* Work item:
Return only that part of the material below which starts with the line containing "is unforgettable from" and goes on through the line containing "smiles on their faces! [100, 253, 308, 279]", restated exactly.

* Information shown:
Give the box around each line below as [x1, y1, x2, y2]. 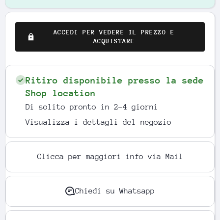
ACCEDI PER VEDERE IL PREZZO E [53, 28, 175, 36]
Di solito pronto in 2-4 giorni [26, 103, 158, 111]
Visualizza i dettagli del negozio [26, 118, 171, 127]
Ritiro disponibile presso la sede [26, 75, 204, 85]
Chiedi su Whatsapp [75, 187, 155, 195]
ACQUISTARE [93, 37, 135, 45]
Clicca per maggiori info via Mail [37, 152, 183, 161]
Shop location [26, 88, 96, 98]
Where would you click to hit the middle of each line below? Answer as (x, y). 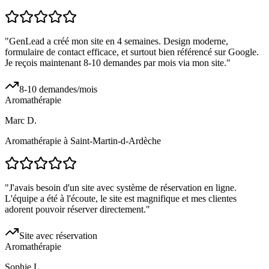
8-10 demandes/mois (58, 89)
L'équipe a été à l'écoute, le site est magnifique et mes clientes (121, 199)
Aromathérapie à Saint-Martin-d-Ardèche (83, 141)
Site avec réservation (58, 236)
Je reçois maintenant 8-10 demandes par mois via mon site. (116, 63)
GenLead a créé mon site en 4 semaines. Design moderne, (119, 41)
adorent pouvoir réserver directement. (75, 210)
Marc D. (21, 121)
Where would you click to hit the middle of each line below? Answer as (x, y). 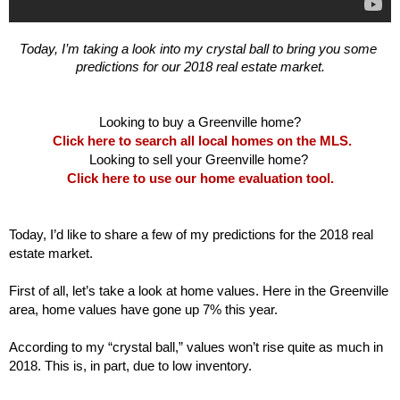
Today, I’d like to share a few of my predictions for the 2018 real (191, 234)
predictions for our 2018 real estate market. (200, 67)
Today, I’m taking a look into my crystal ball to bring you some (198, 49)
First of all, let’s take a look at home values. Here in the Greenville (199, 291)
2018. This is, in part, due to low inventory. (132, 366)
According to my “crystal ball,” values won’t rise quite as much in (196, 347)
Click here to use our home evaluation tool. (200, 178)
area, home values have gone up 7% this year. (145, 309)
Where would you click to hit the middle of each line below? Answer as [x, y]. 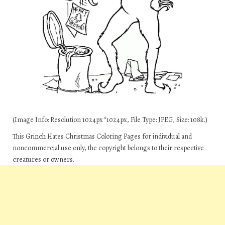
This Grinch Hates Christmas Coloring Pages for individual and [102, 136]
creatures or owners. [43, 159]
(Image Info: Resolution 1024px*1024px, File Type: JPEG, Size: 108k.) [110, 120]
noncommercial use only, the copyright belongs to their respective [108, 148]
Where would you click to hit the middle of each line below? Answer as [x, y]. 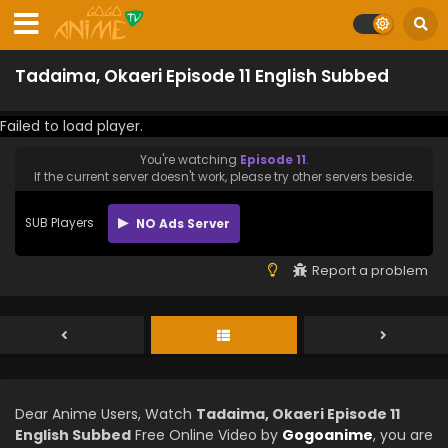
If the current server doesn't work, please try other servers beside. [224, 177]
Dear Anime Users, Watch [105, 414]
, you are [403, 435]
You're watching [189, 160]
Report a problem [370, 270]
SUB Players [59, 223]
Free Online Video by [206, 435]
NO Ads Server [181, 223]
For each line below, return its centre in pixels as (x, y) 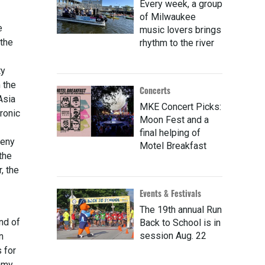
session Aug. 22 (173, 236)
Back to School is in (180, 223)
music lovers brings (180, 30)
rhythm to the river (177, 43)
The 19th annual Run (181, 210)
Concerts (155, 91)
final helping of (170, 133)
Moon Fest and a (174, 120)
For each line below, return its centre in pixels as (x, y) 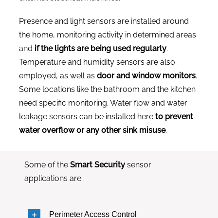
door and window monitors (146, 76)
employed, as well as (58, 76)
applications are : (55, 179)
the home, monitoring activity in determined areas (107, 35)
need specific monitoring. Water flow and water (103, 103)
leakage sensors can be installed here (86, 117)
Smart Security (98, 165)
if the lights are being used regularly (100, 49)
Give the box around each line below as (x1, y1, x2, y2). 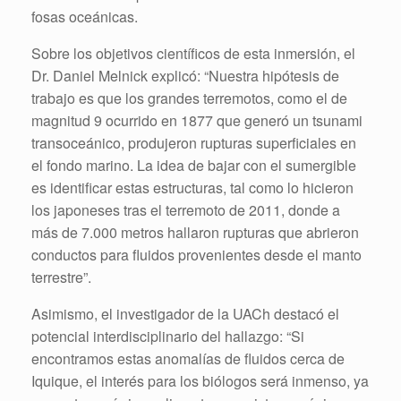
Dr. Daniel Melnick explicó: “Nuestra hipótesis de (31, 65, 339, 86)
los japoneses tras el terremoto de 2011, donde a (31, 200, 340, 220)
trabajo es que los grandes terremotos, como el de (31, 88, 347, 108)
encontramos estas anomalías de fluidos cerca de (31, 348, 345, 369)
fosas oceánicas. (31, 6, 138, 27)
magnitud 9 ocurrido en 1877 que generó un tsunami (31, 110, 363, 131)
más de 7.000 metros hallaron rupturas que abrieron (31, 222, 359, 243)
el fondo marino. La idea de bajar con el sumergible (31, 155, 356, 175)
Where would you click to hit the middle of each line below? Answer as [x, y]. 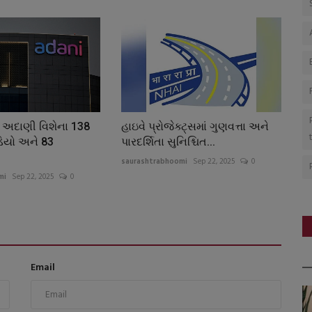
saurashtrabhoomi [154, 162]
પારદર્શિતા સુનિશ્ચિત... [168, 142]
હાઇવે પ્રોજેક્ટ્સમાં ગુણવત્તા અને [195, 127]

--

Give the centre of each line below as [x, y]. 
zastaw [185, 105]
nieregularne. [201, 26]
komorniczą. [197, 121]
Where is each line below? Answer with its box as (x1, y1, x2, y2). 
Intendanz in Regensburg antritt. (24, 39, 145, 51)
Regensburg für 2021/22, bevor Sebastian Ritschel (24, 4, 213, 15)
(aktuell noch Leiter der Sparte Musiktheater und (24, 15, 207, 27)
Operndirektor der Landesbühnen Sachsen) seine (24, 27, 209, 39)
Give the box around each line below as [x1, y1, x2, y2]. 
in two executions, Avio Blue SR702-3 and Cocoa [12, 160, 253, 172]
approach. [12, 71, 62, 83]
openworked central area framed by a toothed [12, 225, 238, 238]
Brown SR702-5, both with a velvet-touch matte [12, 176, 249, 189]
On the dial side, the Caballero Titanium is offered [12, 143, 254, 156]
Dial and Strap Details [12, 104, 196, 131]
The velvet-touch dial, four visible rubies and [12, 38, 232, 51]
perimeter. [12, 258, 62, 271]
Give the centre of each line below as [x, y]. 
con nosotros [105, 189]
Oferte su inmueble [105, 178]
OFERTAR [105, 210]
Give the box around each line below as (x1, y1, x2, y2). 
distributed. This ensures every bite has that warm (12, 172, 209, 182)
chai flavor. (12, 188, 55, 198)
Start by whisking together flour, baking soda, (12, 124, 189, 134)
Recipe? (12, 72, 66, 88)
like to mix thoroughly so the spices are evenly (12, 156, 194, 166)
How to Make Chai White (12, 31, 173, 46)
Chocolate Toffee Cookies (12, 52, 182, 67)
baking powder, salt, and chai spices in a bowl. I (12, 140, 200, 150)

---

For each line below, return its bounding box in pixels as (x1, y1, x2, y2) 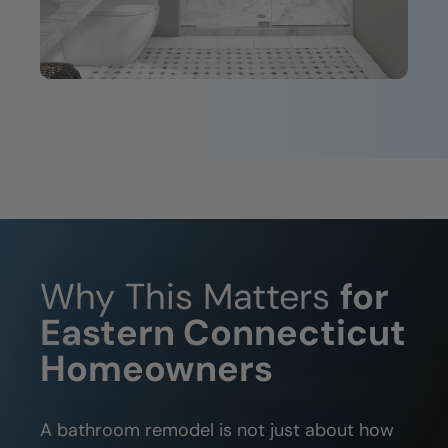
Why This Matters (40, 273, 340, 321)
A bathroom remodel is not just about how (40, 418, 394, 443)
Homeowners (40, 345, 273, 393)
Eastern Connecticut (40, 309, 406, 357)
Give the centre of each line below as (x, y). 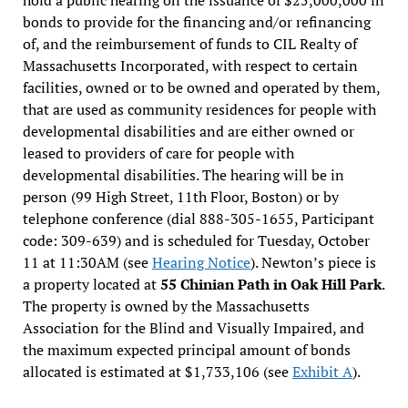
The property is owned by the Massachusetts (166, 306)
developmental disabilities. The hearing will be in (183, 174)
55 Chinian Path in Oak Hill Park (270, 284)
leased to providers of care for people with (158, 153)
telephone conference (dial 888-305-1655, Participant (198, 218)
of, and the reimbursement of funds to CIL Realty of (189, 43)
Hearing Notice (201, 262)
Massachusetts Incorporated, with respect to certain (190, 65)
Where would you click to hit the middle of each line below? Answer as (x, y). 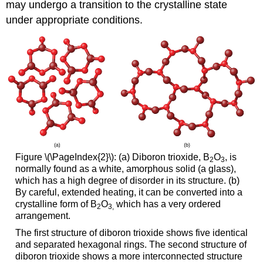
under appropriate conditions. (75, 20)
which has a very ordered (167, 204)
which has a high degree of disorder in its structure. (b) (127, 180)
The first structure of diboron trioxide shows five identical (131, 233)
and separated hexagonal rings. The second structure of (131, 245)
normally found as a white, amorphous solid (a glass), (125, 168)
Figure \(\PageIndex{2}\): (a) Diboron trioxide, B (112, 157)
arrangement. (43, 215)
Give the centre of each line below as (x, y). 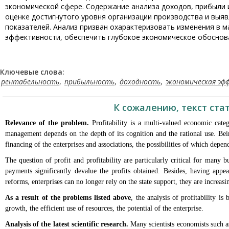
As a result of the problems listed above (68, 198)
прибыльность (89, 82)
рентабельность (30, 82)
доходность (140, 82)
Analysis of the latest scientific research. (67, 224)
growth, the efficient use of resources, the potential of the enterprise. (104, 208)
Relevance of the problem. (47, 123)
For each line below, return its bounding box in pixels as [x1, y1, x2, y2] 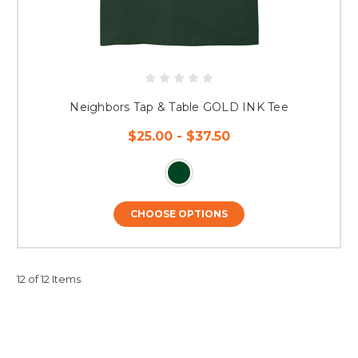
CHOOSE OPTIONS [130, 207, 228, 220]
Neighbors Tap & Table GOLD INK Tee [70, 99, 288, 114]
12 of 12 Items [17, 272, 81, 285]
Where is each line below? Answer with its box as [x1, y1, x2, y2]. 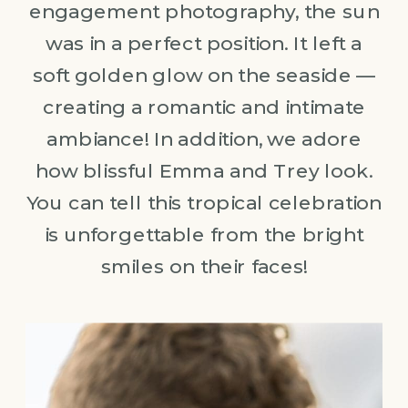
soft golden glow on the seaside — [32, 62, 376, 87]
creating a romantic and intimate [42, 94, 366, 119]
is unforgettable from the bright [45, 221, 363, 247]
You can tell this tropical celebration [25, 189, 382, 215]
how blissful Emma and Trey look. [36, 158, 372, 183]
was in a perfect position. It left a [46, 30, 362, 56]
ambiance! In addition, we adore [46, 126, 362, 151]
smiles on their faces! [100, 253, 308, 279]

* Your solution:
is unforgettable from the bright [45, 221, 363, 247]
You can tell this tropical celebration [25, 189, 382, 215]
how blissful Emma and Trey look. [36, 158, 372, 183]
was in a perfect position. It left a [46, 30, 362, 56]
ambiance! In addition, we adore [46, 126, 362, 151]
smiles on their faces! [100, 253, 308, 279]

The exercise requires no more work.